In terms of the story, 33-percent of Americans were left shellshocked after watching devastated family members and friends learn about Laura Palmer’s death. Making the trials and tribulations of the Huxtables seem laughable in comparison.

Also unlike network television at the time, the plot wasn’t spelled out for you in Twin Peaks. The seemingly normal townsfolk, each intertwined in a web of personal vendettas and conspiracy, generated more questions about themselves than they answered. As the series progressed, it continued to push the envelope.

Bizarre characters like The Log Lady and The Man from Another Place established a surreal atmosphere that sometimes made viewers wonder what the fuck they were watching. Agent Cooper’s weird obsession with coffee made them laugh out loud and they weren’t exactly sure why.

Seeing that most murder mysteries at the time solved the murder within 60 minutes, Twin Peaks broke the biggest convention of all when Laura’s killer wasn’t revealed until late in the second season.

According to David Lynch, Laura’s murder was never meant to be solved. It was a MacGuffin, a plot device to move the character-driven story along. So why was it solved—in the middle of the second season no less? Ratings, aka the Achilles’s heel of network television.

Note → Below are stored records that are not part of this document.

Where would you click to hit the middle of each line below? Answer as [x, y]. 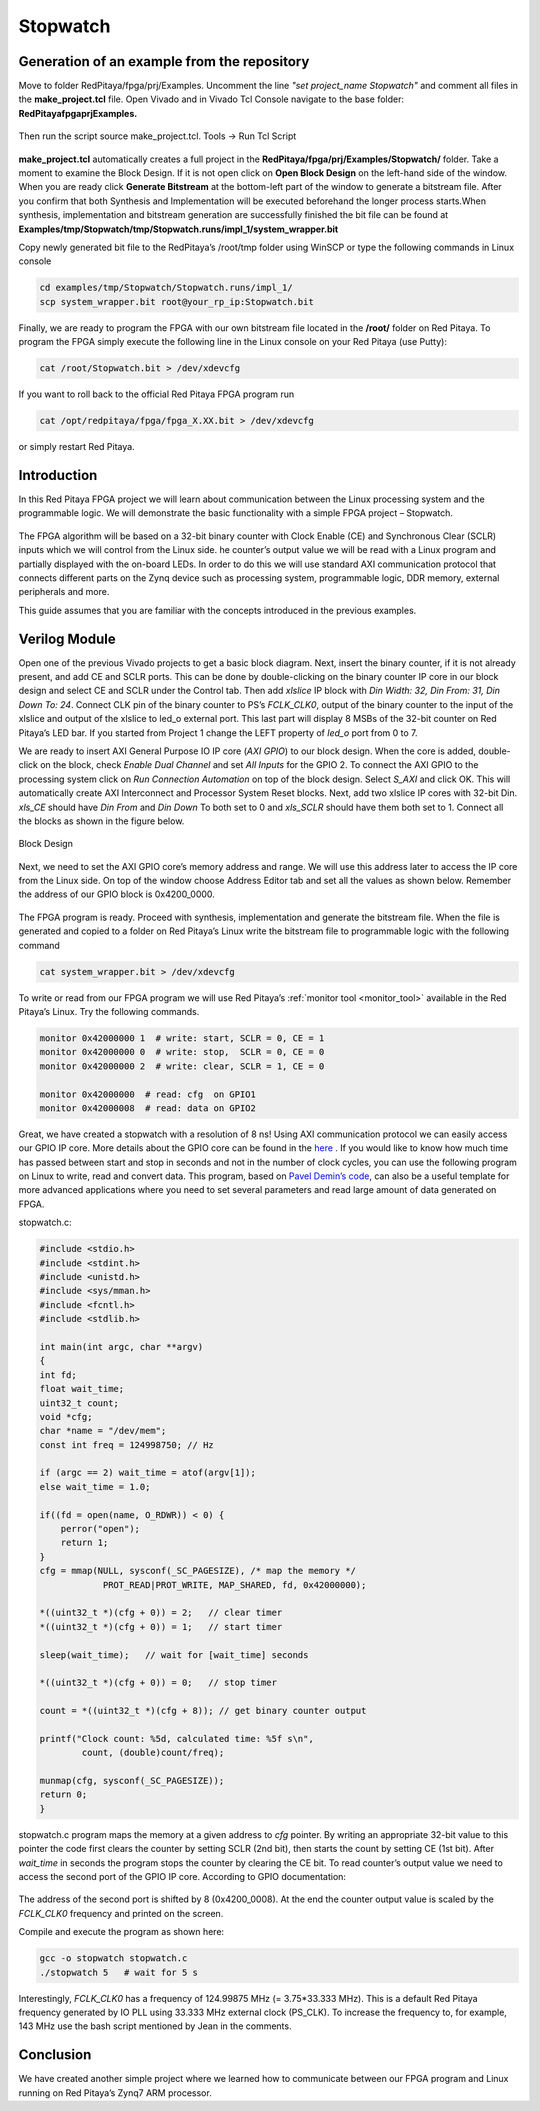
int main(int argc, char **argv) [121, 1346]
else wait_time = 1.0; [95, 1486]
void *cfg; [66, 1416]
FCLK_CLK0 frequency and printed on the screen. [121, 1913]
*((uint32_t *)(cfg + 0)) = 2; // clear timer [161, 1613]
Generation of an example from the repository [164, 61]
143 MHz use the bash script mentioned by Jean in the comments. [155, 2026]
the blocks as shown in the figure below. [101, 821]
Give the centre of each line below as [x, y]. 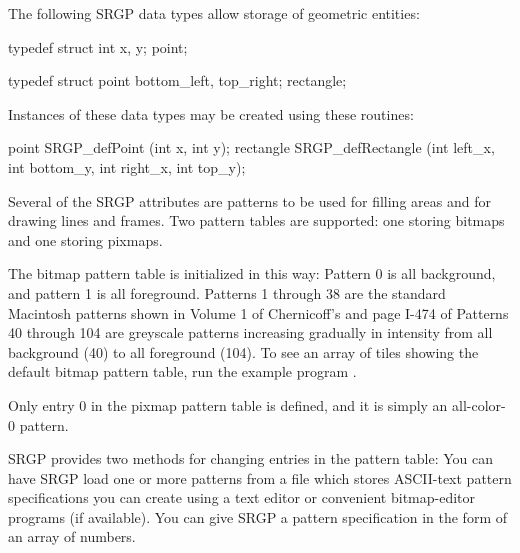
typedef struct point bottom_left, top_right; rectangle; [177, 80]
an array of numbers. [72, 536]
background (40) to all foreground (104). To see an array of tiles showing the [243, 351]
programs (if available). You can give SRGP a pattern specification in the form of [257, 516]
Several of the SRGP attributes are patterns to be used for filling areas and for [249, 200]
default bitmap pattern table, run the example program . [182, 371]
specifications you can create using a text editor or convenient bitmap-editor [242, 497]
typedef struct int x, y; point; [98, 46]
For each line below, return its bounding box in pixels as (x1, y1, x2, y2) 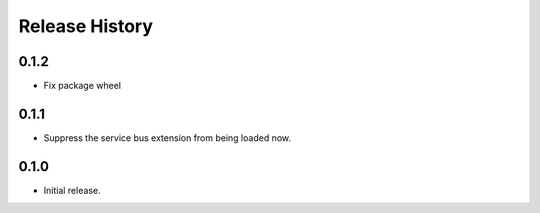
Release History (18, 15, 154, 37)
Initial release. (43, 184, 101, 196)
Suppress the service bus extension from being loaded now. (43, 131, 292, 144)
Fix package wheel (43, 80, 122, 92)
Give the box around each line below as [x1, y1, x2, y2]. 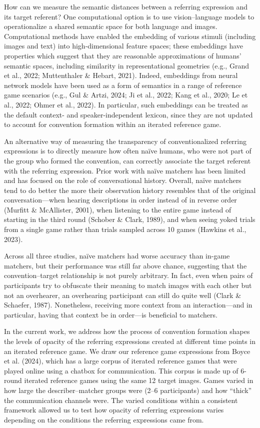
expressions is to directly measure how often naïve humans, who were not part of [4, 145, 251, 156]
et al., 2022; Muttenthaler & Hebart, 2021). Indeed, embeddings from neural [4, 70, 238, 80]
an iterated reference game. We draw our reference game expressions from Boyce [4, 345, 250, 356]
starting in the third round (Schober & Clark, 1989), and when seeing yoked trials [4, 214, 255, 224]
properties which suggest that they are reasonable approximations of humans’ [4, 50, 241, 60]
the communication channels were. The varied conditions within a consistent [4, 394, 238, 405]
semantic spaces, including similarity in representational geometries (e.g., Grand [4, 60, 249, 70]
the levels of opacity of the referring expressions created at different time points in [4, 336, 256, 346]
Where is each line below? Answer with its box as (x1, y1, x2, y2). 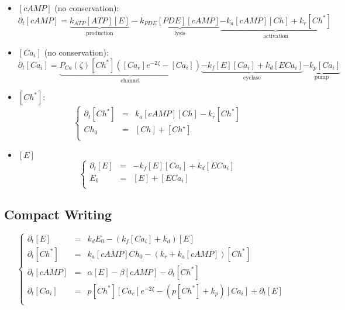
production (86, 30, 113, 37)
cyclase (243, 74, 261, 81)
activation (263, 33, 288, 40)
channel (120, 77, 140, 84)
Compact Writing (4, 205, 112, 223)
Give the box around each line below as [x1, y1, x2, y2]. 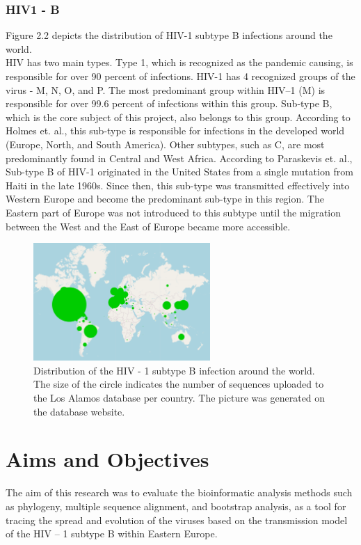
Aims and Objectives [6, 445, 209, 473]
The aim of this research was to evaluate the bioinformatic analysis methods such [6, 485, 353, 500]
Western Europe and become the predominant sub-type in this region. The [6, 191, 324, 206]
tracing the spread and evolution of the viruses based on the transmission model [6, 512, 348, 527]
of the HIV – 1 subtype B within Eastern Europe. [6, 526, 218, 541]
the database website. [33, 404, 125, 418]
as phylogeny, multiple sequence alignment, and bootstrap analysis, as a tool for [6, 498, 346, 513]
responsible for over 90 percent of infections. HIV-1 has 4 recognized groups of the [6, 69, 355, 83]
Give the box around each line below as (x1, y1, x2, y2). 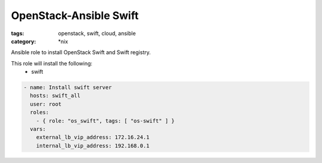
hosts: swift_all (30, 92, 80, 99)
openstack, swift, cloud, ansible (58, 30, 137, 37)
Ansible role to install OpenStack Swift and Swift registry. (11, 49, 151, 56)
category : (11, 37, 36, 45)
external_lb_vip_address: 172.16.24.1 (36, 134, 150, 141)
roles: (30, 109, 49, 116)
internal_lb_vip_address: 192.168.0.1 (36, 142, 150, 149)
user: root (30, 101, 62, 107)
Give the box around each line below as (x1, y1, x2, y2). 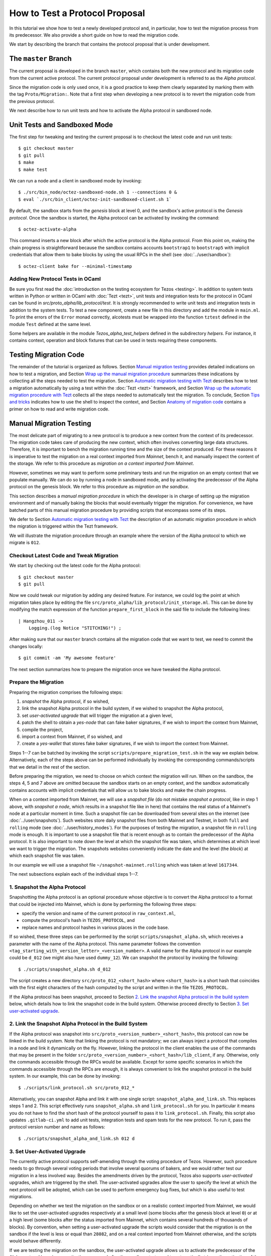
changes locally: (9, 643, 44, 649)
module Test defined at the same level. (9, 321, 91, 327)
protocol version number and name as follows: (9, 1124, 105, 1130)
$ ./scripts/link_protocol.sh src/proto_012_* (18, 1085, 135, 1090)
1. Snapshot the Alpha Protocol (9, 883, 86, 890)
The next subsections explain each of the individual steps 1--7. (9, 871, 139, 877)
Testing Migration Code (9, 351, 85, 359)
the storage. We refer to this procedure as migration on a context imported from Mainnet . (9, 460, 194, 467)
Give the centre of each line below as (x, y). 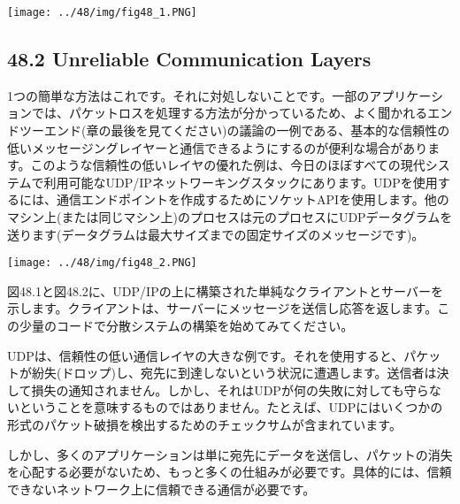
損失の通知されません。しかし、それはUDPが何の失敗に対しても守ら (230, 389)
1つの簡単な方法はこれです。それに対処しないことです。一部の (188, 95)
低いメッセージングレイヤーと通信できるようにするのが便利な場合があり (218, 147)
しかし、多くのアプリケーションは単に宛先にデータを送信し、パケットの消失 (230, 454)
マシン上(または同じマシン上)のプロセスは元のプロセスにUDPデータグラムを (230, 217)
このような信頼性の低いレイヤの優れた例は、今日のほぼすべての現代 (228, 165)
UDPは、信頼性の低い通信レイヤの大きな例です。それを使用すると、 (206, 355)
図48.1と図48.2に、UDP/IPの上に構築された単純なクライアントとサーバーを (225, 290)
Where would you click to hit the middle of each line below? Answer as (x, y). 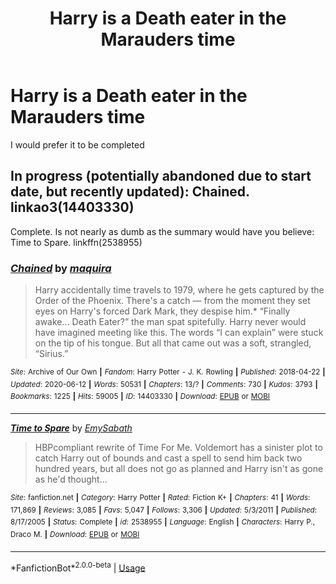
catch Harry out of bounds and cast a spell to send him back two (168, 458)
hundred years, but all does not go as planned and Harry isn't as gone (179, 469)
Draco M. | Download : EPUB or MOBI (75, 534)
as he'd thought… (71, 479)
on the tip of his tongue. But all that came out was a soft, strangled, (173, 343)
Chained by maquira (61, 268)
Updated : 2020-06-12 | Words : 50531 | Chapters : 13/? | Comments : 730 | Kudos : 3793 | (164, 384)
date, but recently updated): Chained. (130, 192)
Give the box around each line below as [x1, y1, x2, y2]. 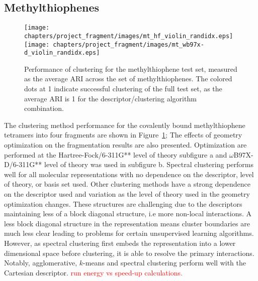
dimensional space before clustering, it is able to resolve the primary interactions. [4, 247, 254, 258]
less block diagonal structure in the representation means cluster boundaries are [4, 218, 250, 228]
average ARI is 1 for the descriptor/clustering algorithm [24, 93, 197, 103]
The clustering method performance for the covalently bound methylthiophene [4, 119, 245, 130]
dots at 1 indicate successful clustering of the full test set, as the [24, 83, 222, 94]
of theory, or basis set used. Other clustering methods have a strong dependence [4, 179, 250, 189]
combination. [24, 103, 64, 113]
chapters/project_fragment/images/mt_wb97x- [53, 41, 204, 48]
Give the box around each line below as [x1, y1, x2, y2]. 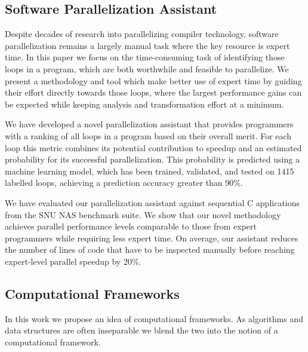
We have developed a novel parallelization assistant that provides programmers [5, 118, 294, 130]
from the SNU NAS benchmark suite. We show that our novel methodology [5, 208, 281, 221]
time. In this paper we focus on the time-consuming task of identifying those [5, 51, 285, 63]
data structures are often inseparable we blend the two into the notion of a [5, 324, 278, 336]
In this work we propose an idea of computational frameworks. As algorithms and [5, 312, 303, 325]
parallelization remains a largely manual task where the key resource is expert [5, 39, 290, 51]
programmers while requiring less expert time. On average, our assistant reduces [5, 231, 298, 244]
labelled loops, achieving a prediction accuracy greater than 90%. [5, 176, 243, 189]
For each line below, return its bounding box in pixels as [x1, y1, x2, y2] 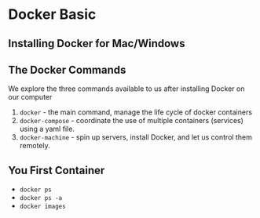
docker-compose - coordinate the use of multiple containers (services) [19, 116, 244, 125]
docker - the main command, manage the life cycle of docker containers [19, 107, 253, 117]
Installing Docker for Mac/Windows [8, 37, 185, 50]
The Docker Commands [8, 63, 126, 76]
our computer [8, 93, 53, 102]
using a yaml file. [19, 124, 75, 134]
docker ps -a [19, 194, 63, 202]
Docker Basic [8, 5, 97, 24]
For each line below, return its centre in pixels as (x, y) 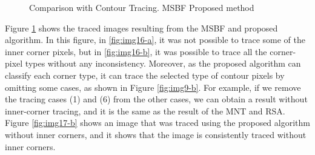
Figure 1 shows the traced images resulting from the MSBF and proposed (141, 28)
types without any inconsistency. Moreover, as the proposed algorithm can (163, 63)
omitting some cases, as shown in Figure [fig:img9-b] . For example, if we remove (153, 87)
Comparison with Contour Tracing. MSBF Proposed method (142, 7)
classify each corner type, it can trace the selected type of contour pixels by (145, 75)
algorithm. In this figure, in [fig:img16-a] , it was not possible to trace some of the (155, 40)
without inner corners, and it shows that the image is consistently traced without (156, 134)
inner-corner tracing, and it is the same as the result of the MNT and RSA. (145, 110)
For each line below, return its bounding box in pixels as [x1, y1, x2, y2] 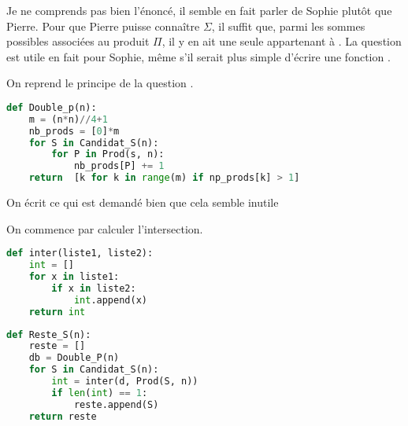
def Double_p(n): [6, 101, 97, 113]
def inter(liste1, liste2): [6, 248, 154, 259]
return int [28, 306, 86, 318]
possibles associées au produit [6, 33, 150, 50]
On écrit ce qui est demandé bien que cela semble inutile [6, 194, 279, 211]
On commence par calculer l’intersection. [6, 220, 203, 237]
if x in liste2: [51, 282, 136, 294]
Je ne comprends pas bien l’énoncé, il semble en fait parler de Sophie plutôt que [6, 2, 392, 18]
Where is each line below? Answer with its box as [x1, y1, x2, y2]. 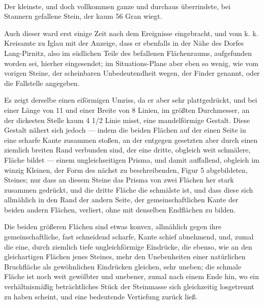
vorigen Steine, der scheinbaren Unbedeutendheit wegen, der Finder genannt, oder [4, 68, 260, 78]
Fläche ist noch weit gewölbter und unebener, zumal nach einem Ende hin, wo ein [4, 271, 259, 282]
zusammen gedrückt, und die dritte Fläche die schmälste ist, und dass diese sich [4, 184, 253, 195]
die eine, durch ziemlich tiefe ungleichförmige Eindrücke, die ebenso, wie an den [4, 241, 252, 252]
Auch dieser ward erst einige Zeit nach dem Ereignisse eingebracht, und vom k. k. [4, 27, 258, 38]
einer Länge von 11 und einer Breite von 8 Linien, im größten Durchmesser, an [4, 104, 250, 115]
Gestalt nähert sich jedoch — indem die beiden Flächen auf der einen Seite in [4, 125, 246, 135]
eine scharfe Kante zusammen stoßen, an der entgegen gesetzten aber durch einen [4, 134, 258, 145]
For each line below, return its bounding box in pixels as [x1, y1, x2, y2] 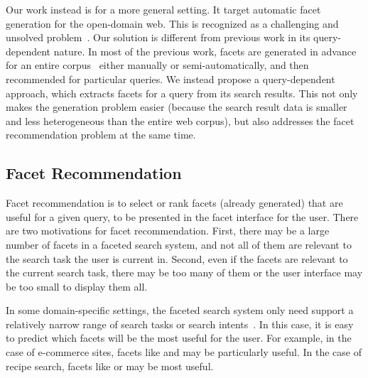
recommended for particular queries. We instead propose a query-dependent [6, 71, 335, 86]
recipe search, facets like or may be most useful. [6, 358, 214, 373]
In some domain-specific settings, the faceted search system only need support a [6, 303, 354, 318]
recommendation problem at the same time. [6, 127, 196, 142]
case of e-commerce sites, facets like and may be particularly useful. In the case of [6, 345, 362, 360]
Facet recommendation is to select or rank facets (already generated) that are [6, 195, 343, 210]
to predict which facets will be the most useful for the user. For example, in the [6, 330, 352, 345]
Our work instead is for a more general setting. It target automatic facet [6, 2, 321, 16]
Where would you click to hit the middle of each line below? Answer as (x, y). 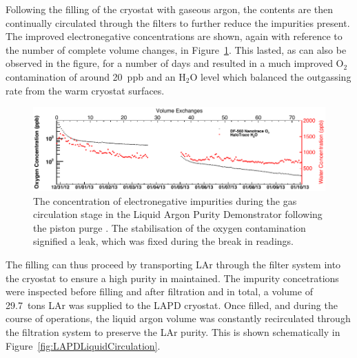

“The network was adamant that we should [solve the murder],” said co-creator Mark Frost, “Maybe we shouldn’t have solved the mystery.”

What’s done was done. After the killer was revealed, ratings continued to take a nosedive and ABC eventually cancelled the critically-acclaimed series after changing timeslots and putting it on a hiatus.

Over the next two years, network television returned to what worked before the Twin Peaks experiment—predictable sitcoms, primetime soap operas, and serial law dramas—but soon a new broadcast network would hedge their bets on a sci-fi character-driven drama to disrupt the status quo.

Fox’s X Files stretched a proverbial rubber band beyond the snapping point between characters Mulder and Scully, reaching its peak audience by the fourth season in 1997. Which, coincidentally, was the same year HBO decided it wanted to play ball, too.

Without Neilsen ratings breathing down their neck or the FCC’s prohibition of obscene, indecent, and profane content, HBO was able to create an unapologetic, gruesome prison drama with Oz. Broadcast networks followed suit with shows like Aaron Sorkin’s The West Wing, but soon the Home Box Office would establish its dominance with The Sopranos.

The character-driven drama would continue to gain traction year after year but nothing was quite the nod to Twin Peaks until Damon Lindelof and J. J. Abrams created Lost.

Lost, like Twin Peaks, was filled with flawed characters surrounded by the surreal and supernatural. The mythical island, like Laura’s killer, was also a MacGuffin, but this time ABC let the show runners keep audiences guessing until the show’s finale in the sixth season. That didn’t stop the network from letting the ratings guide the show, though—ask any Lost viewer what they thought of Nikki and Paulo.

HBO also tried to rekindle the magic of Twin Peaks with John from Cincinnati, but not many remember it. Partly due to the premium cable network’s ability to consistently make hit after hit. Shows like Six Feet Under, The Wire, and Deadwood are engrained in pop culture. All thanks to their ability to ignore ratings and decency standards that give broadcast networks their handicap.

By 2007, audience segmentation paved the way for cable television networks to catapult the character-driven drama into a hot topic for water coolers across America. The anti-heroes of Mad Men and Breaking Bad redefined the genre and now there’s no turning back. Television has broken free from all the chains that once bound it. Internet-based companies are now producing addictive character-driven dramas and releasing an entire series all at once.

Damn, that was a good cup of coffee!

So while the broadcast networks struggle to hand creative control over to the storytellers, cable networks and internet-based television producers have proven that letting filmmakers turn Mr. Chips into Scarface over a five season duration pays off.

Still, no matter what character-driven drama dominates the water cooler conversations of the future, they’ll be standing on the shoulders of giants—or should I say, Twin Peaks.